Saved data entries:

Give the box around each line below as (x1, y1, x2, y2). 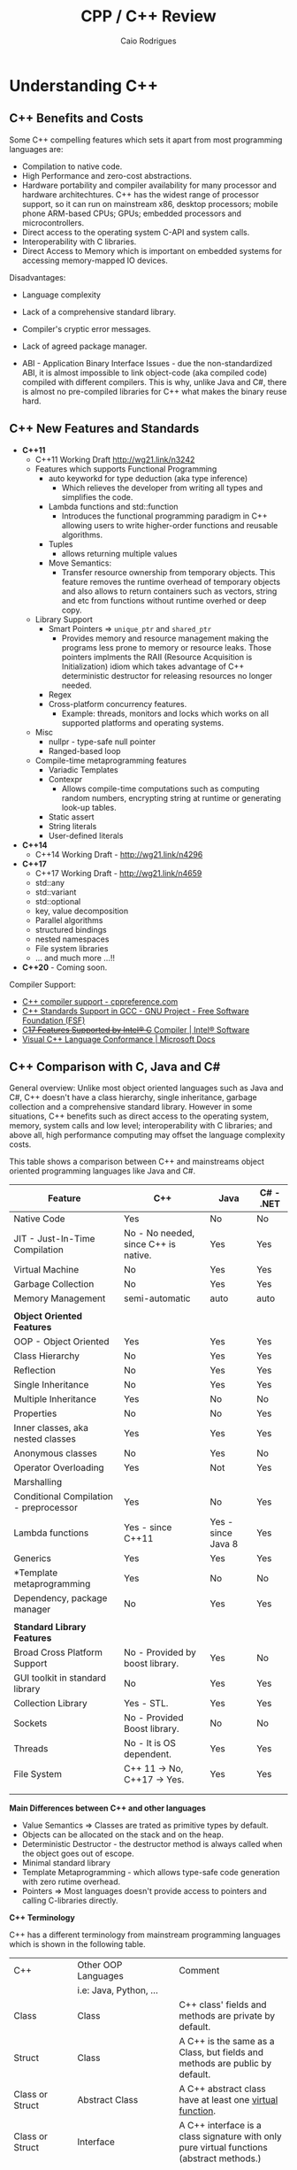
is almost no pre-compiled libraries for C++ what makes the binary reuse (21, 386, 287, 396)
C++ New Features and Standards (9, 421, 200, 436)
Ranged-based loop (48, 745, 121, 756)
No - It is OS (123, 1737, 177, 1750)
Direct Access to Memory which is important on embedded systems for (21, 245, 283, 256)
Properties (13, 1407, 57, 1420)
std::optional (34, 896, 81, 906)
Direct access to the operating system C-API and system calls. (21, 227, 250, 237)
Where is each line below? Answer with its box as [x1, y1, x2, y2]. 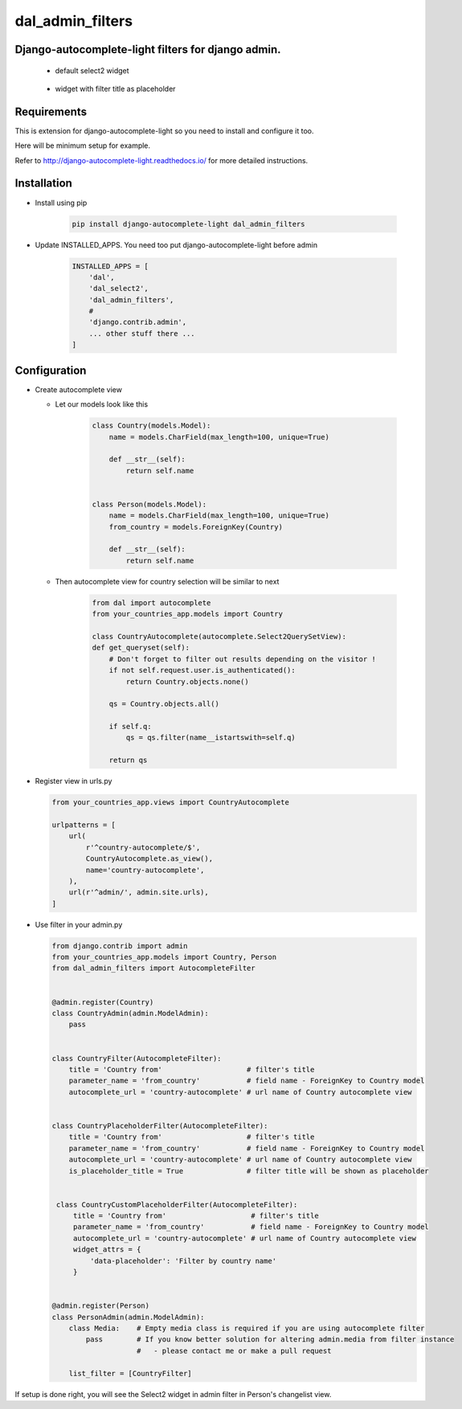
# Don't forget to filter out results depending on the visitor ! [108, 654, 377, 663]
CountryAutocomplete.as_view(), [85, 854, 213, 863]
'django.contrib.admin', [88, 317, 187, 327]
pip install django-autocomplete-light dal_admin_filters [72, 219, 305, 228]
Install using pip [35, 198, 88, 207]
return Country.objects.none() [125, 677, 249, 686]
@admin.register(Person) [51, 1301, 150, 1310]
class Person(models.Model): [92, 499, 207, 509]
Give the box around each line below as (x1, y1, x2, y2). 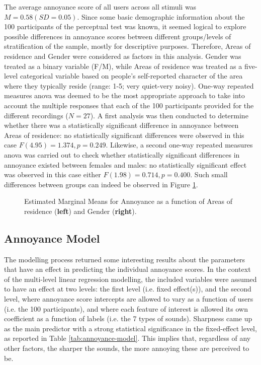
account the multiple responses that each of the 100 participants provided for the (4, 100, 254, 110)
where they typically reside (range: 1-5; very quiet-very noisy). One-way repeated (4, 80, 254, 91)
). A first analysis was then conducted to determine (90, 110, 248, 120)
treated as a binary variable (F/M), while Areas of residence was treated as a (4, 60, 242, 71)
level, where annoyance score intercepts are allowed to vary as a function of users (4, 294, 253, 304)
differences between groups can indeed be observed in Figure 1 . (4, 179, 198, 189)
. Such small (190, 169, 228, 180)
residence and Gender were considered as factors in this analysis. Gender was (4, 50, 241, 61)

§ **TASK REQUIREMENTS**
Take the records above and return, word for word, only the lines that fall from the line with "No - It is OS (123, 1737, 177, 1750)" to the line with "Direct access to the", both of them included.

§ **ANSWER TO THE EXERCISE**
No - It is OS (123, 1737, 177, 1750)
Direct Access to Memory which is important on embedded systems for (21, 245, 283, 256)
Properties (13, 1407, 57, 1420)
std::optional (34, 896, 81, 906)
Direct access to the operating system C-API and system calls. (21, 227, 250, 237)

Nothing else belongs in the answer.